The News
Thursday 18 of April 2024

Palestinian Leader Invited to White House in Trump Call


In this Feb. 23, 2017 file photo, Palestinian president Mahmoud Abbas listens to his Lebanese counterpart Michel Aoun address a speech, at the presidential palace, in Baabda east Beirut, Lebanon,photo: AP/Hussein Malla
In this Feb. 23, 2017 file photo, Palestinian president Mahmoud Abbas listens to his Lebanese counterpart Michel Aoun address a speech, at the presidential palace, in Baabda east Beirut, Lebanon,photo: AP/Hussein Malla
The move suggested Trump may be returning to more traditional U.S. policy and will not give Israel free rein to expand its control over the West Bank and sideline the Palestinians

RAMALLAH – A spokesman for the Palestinian President Mahmoud Abbas said the U.S President has invited him to visit the White House to discuss resuming peace talks in a telephone call Friday, the first contact between the two leaders since Trump took office in January.

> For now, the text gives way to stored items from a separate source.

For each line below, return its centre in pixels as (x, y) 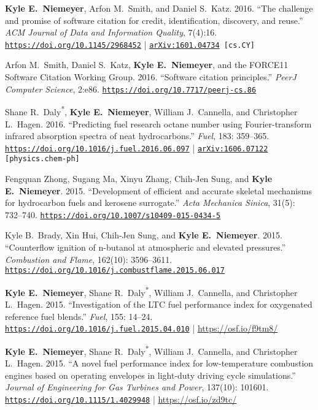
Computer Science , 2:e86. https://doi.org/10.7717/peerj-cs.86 (131, 89)
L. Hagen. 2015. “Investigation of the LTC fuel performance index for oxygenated (159, 304)
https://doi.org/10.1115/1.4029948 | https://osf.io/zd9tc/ (121, 399)
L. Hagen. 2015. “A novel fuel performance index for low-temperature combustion (159, 363)
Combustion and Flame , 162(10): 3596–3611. (89, 259)
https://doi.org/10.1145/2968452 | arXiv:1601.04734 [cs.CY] (130, 44)
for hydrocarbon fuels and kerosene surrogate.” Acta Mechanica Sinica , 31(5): (150, 203)
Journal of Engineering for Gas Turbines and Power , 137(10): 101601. (137, 387)
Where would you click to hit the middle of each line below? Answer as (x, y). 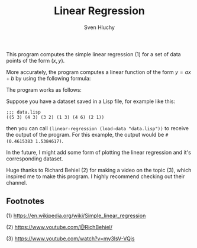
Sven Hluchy (99, 27)
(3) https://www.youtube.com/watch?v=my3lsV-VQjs (70, 239)
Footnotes (25, 202)
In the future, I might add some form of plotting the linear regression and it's (98, 152)
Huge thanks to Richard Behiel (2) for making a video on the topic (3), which (99, 170)
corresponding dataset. (35, 159)
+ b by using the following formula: (49, 78)
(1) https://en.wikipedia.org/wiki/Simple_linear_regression (76, 215)
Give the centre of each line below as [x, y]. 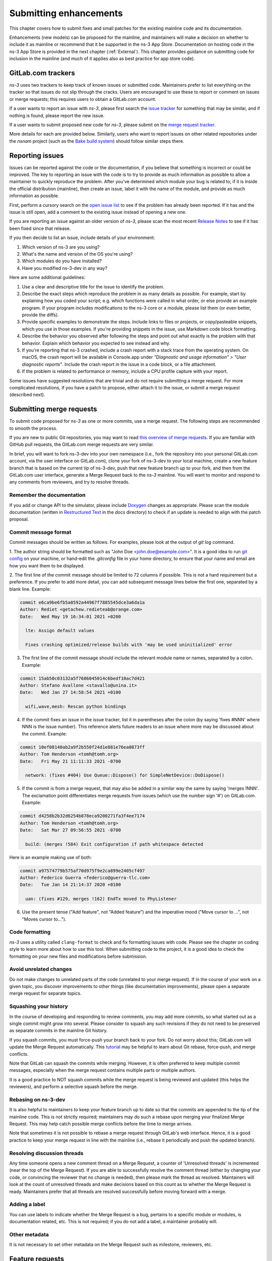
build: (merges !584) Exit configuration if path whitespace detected [114, 844]
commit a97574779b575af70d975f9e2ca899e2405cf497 [82, 871]
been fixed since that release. [40, 228]
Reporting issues [37, 156]
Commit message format [40, 532]
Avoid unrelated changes [41, 969]
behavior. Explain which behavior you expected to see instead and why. [96, 343]
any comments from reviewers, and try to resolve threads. [70, 482]
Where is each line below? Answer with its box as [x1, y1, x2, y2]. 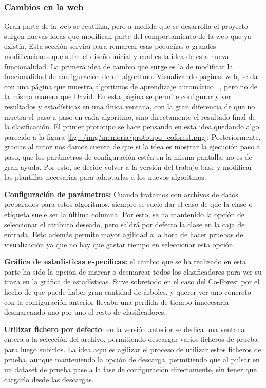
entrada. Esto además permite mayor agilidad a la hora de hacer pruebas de [4, 229, 243, 240]
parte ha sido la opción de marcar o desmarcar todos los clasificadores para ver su [4, 266, 262, 277]
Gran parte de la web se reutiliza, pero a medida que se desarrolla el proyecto [4, 21, 249, 31]
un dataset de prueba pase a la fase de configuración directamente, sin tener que [4, 364, 257, 375]
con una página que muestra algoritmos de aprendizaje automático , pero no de [4, 81, 258, 91]
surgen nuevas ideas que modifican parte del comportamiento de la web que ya [4, 30, 251, 41]
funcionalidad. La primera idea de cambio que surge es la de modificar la [4, 61, 233, 71]
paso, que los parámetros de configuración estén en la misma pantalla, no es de [4, 151, 252, 162]
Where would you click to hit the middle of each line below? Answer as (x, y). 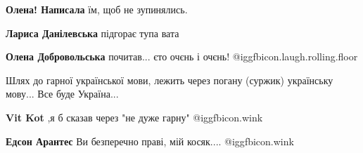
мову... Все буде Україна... (62, 94)
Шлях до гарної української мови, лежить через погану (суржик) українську (170, 80)
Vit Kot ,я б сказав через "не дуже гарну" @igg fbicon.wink (134, 117)
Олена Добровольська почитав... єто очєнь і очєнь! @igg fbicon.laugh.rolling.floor (182, 56)
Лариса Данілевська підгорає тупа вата (93, 33)
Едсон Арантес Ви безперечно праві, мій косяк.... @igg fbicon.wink (150, 141)
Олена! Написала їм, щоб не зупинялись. (97, 9)
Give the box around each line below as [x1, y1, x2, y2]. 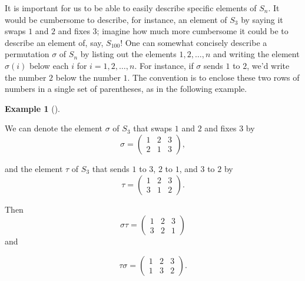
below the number [55, 71, 121, 83]
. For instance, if [134, 59, 194, 71]
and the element [5, 162, 63, 174]
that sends [92, 162, 130, 174]
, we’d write [247, 59, 290, 71]
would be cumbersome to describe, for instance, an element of [5, 13, 227, 25]
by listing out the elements [80, 48, 177, 60]
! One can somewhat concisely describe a [120, 36, 267, 48]
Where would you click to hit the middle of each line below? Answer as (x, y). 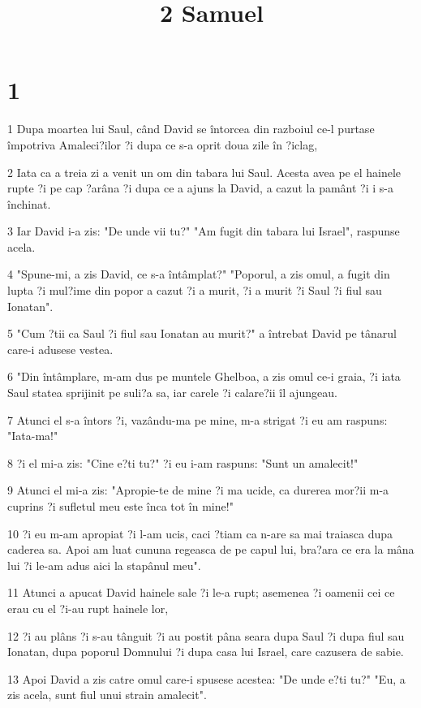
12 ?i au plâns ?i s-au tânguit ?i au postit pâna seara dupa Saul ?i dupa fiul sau (206, 635)
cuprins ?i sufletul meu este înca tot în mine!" (120, 506)
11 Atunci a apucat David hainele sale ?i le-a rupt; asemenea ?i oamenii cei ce (201, 592)
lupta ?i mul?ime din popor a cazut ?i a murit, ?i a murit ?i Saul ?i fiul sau (195, 290)
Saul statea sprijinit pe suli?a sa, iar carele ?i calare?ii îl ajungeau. (172, 393)
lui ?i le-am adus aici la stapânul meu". (104, 565)
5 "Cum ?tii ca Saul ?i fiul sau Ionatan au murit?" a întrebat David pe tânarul (202, 333)
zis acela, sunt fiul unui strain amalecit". (107, 695)
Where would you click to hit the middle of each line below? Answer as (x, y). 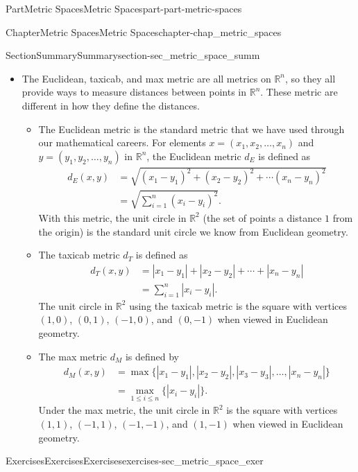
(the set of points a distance (262, 217)
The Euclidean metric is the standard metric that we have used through (191, 129)
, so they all (310, 78)
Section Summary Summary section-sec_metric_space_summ (133, 55)
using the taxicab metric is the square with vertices (238, 305)
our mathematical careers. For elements (122, 142)
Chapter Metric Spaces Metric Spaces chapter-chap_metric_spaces (144, 32)
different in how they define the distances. (111, 105)
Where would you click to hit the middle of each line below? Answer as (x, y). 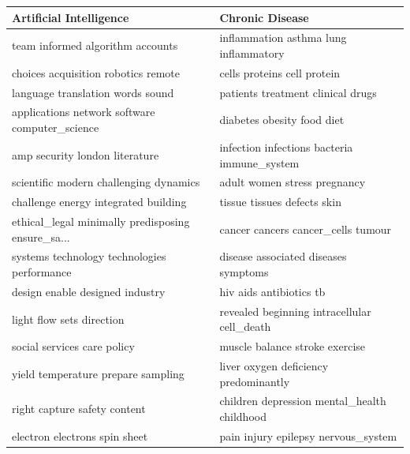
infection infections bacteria (286, 146)
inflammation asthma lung (283, 38)
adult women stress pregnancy (293, 182)
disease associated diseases (283, 256)
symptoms (244, 272)
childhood (243, 416)
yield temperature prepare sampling (98, 373)
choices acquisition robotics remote (96, 72)
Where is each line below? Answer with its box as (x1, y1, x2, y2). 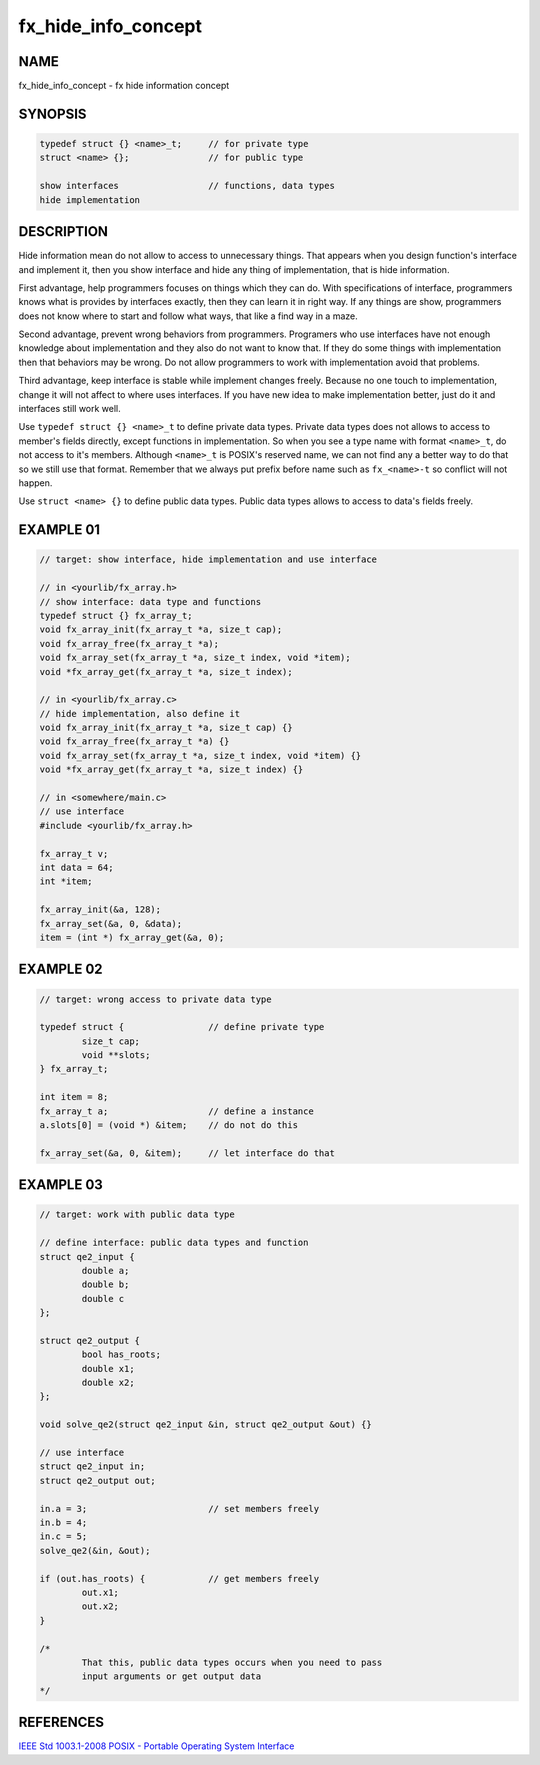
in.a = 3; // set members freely (39, 1503, 320, 1514)
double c (81, 1293, 125, 1304)
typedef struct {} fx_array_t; (39, 610, 194, 621)
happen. (18, 476, 53, 489)
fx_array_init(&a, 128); (39, 904, 162, 915)
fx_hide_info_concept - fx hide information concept (18, 80, 230, 92)
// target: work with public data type (39, 1209, 235, 1220)
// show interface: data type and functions (39, 596, 262, 607)
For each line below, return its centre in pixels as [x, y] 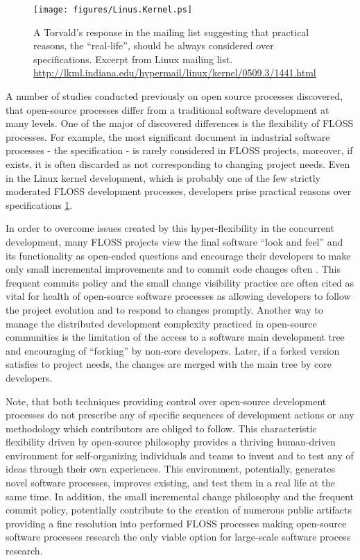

Abbas spokesman Nabil Abu Rdeneh said President Trump invited the Palestinian leader to visit “soon.” He said “Abbas is convinced that President Trump is serious about achieving peace and is looking for a deal to achieve the long-awaited peace.”

The last round of U.S.-mediated peace talks collapsed in 2014.

Friday’s call was the first between Trump and Abbas since Trump took office.

In his efforts to secure Palestinian statehood, Abbas has spent many hours on the phone and in meetings with U.S. presidents and secretaries of state over the past decade, but has been unsuccessful when reaching out to Trump — until now.

Trump is unpopular among Palestinians because he appeared to break from his predecessor and adopt friendlier positions toward the Israeli government; ambivalence has marked his position toward a two-state solution to the conflict, he’s considering to move the U.S. embassy in Israel to Jerusalem, which the Palestinians seek as the capital of their future state, and has adopted a more lenient approach to Israel building settlements in territory claimed by the Palestinians.

However, Trump’s administration last week warned Israel against annexing parts of the occupied West Bank, saying it would trigger an “immediate crisis” between the two allies.

The move suggested Trump may be returning to more traditional U.S. policy and will not give Israel free rein to expand its control over the West Bank and sideline the Palestinians, as Israeli nationalists had hoped.